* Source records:
++++
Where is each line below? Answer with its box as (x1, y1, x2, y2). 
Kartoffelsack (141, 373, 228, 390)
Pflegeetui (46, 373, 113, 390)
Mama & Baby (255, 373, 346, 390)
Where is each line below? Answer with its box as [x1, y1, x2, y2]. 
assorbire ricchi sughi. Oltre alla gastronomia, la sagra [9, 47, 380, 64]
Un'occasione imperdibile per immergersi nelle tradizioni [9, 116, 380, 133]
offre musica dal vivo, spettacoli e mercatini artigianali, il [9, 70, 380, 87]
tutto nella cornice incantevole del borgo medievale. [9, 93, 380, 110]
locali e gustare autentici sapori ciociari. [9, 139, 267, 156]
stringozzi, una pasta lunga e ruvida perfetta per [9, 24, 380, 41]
++++
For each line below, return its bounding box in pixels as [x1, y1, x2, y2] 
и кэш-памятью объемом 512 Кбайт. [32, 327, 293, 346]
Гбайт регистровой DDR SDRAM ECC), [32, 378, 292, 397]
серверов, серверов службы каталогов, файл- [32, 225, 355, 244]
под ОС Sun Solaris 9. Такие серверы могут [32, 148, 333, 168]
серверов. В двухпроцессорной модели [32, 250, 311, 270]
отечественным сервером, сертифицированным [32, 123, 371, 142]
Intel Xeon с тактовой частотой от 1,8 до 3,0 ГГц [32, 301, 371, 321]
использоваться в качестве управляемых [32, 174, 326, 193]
++++
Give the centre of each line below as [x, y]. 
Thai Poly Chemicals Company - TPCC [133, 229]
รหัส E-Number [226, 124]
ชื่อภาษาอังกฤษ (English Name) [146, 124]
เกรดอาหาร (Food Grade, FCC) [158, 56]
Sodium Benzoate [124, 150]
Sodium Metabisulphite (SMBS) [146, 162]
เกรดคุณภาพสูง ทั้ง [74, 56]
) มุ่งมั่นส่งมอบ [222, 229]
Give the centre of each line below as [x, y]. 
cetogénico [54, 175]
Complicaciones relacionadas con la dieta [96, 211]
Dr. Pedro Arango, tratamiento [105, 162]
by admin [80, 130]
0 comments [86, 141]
++++
The answer is the run of lines above from the line containing "assorbire ricchi sughi." through the line containing "stringozzi, una pasta", copied exactly and alone.

assorbire ricchi sughi. Oltre alla gastronomia, la sagra [9, 47, 380, 64]
Un'occasione imperdibile per immergersi nelle tradizioni [9, 116, 380, 133]
offre musica dal vivo, spettacoli e mercatini artigianali, il [9, 70, 380, 87]
tutto nella cornice incantevole del borgo medievale. [9, 93, 380, 110]
locali e gustare autentici sapori ciociari. [9, 139, 267, 156]
stringozzi, una pasta lunga e ruvida perfetta per [9, 24, 380, 41]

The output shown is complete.